Benchmark results in a table
The benchmarking results are presented in tables to illustrate performance metrics such as IOPS, throughput (MiB/s), latency (ms), and CPU usage. An additional metric, “IOPS per 1% CPU usage,” highlights the performance dependency on the CPU usage for 4k random read/write patterns. This parameter is calculated using the following formula:
IOPS per 1% CPU usage = IOPS / Node count / Node CPU usage
Where:
- IOPS represents the number of I/O operations per second for each pattern.
- Node count is 2 nodes in our case.
- Node CPU usage denotes the CPU usage of one node during the test.
By incorporating this additional metric, we aimed to provide deeper insights into how CPU usage correlates with IOPS, offering a more nuanced understanding of performance characteristics.
Now let’s delve into the detailed benchmark results for each storage configuration.
StarWind VSAN for Hyper-V NVMe-oF over TCP scenario
The table illustrates StarWind VSAN’s performance under various workload patterns and configurations. For 4k random reads, IOPS scored from 420,000 at lower queue depths to 881,000 at higher depths. In a mixed 4k random read/write (70/30) test, it achieves up to 561,000 IOPS, showcasing its prowess in handling mixed workloads.
In the 64k and 1M read/write patterns, the StarWind VSAN NVMe-oF reaches up to 15,2 GB/s, demonstrating its ability to handle such workloads effectively.
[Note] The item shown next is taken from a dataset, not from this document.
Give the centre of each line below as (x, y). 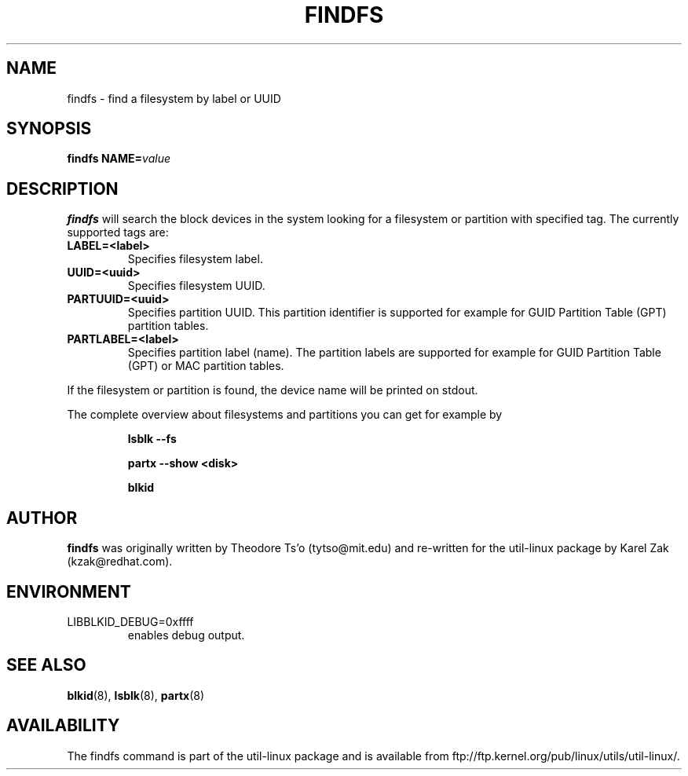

VM count | Pattern | Numjobs | IOdepth | IOPs | MiB/s | Latency (ms) | Node CPU usage % | IOPs per 1% CPU usage |
---|---|---|---|---|---|---|---|---|
20 | 4k random read | 3 | 4 | 420,000 | 1,641 | 0.570 | 45.00% | 4,667 |
4k random read | 3 | 8 | 307,000 | 1,200 | 1.515 | 35.00% | 4,386 | |
4k random read | 3 | 16 | 546,000 | 2,134 | 1.736 | 50.00% | 5,460 | |
4k random read | 3 | 32 | 741,000 | 2,895 | 2.586 | 57.00% | 6,500 | |
4k random read | 3 | 64 | 836,000 | 3,265 | 4.567 | 58.00% | 7,207 | |
4k random read | 3 | 128 | 881,000 | 3,442 | 8.827 | 60.00% | 7,342 | |
4k random read/write (70%/30%) | 3 | 2 | 241,500 | 943 | 0.582 | 39.00% | 3,096 | |
4k random read/write (70%/30%) | 3 | 4 | 334,000 | 1,305 | 0.843 | 45.00% | 3,711 | |
4k random read/write (70%/30%) | 3 | 8 | 301,200 | 1,177 | 1.683 | 42.00% | 3,586 | |
4k random read/write (70%/30%) | 3 | 16 | 416,000 | 1,625 | 2.507 | 48.00% | 4,333 | |
4k random read/write (70%/30%) | 3 | 32 | 534,000 | 2,086 | 4.002 | 53.00% | 5,038 | |
4k random read/write (70%/30%) | 3 | 64 | 561,000 | 2,191 | 7.768 | 52.00% | 5,394 | |
4k random write | 3 | 2 | 139,000 | 541 | 0.859 | 33.00% | 2,106 | |
4k random write | 3 | 4 | 192,000 | 751 | 1.246 | 39.00% | 2,462 | |
4k random write | 3 | 8 | 238,000 | 928 | 2.018 | 44.00% | 2,705 | |
4k random write | 3 | 16 | 260,000 | 1,015 | 3.689 | 44.00% | 2,955 | |
4k random write | 3 | 32 | 167,000 | 653 | 11.476 | 27.00% | 3,093 | |
64k random read | 3 | 2 | 160,000 | 10,000 | 0.749 | 35.00% | ||
64k random read | 3 | 4 | 200,000 | 12,500 | 1.205 | 39.00% | ||
64k random read | 3 | 8 | 210,000 | 13,125 | 2.299 | 40.00% | ||
64k random read | 3 | 16 | 228,000 | 14,250 | 4.203 | 41.00% | ||
64k random read | 3 | 32 | 233,000 | 14,562 | 8.343 | 41.00% | ||
64k random write | 3 | 1 | 44,000 | 2,751 | 1.350 | 25.00% | ||
64k random write | 3 | 2 | 51,900 | 3,242 | 2.311 | 27.00% | ||
64k random write | 3 | 4 | 58,300 | 3,645 | 4.108 | 28.00% | ||
64k random write | 3 | 8 | 62,400 | 3,900 | 7.689 | 29.00% | ||
64k random write | 3 | 16 | 63,600 | 3,975 | 12.070 | 29.00% | ||
64k random write | 3 | 32 | 63,800 | 3,987 | 30.150 | 29.00% | ||
1024k read | 1 | 1 | 10,000 | 10,000 | 1.998 | 26.00% | ||
1024k read | 1 | 2 | 12,400 | 12,400 | 3.225 | 29.00% | ||
1024k read | 1 | 4 | 14,100 | 14,100 | 5.668 | 31.00% | ||
1024k read | 1 | 8 | 15,200 | 15,200 | 10.574 | 32.00% | ||
1024k read | 1 | 16 | 15,600 | 15,600 | 20.625 | 33.00% | ||
1024k write | 1 | 1 | 3,443 | 3,443 | 5.804 | 24.00% | ||
1024k write | 1 | 2 | 3,903 | 3,903 | 10.241 | 25.00% | ||
1024k write | 1 | 4 | 4,086 | 4,086 | 19.561 | 25.00% | ||
1024k write | 1 | 8 | 4,156 | 4,156 | 38.492 | 25.00% |
Overall, StarWind VSAN shows great performance at 4k random read/write patterns, consistent read and write performance regardless of VM location, and impressive capacity efficiency at 40%.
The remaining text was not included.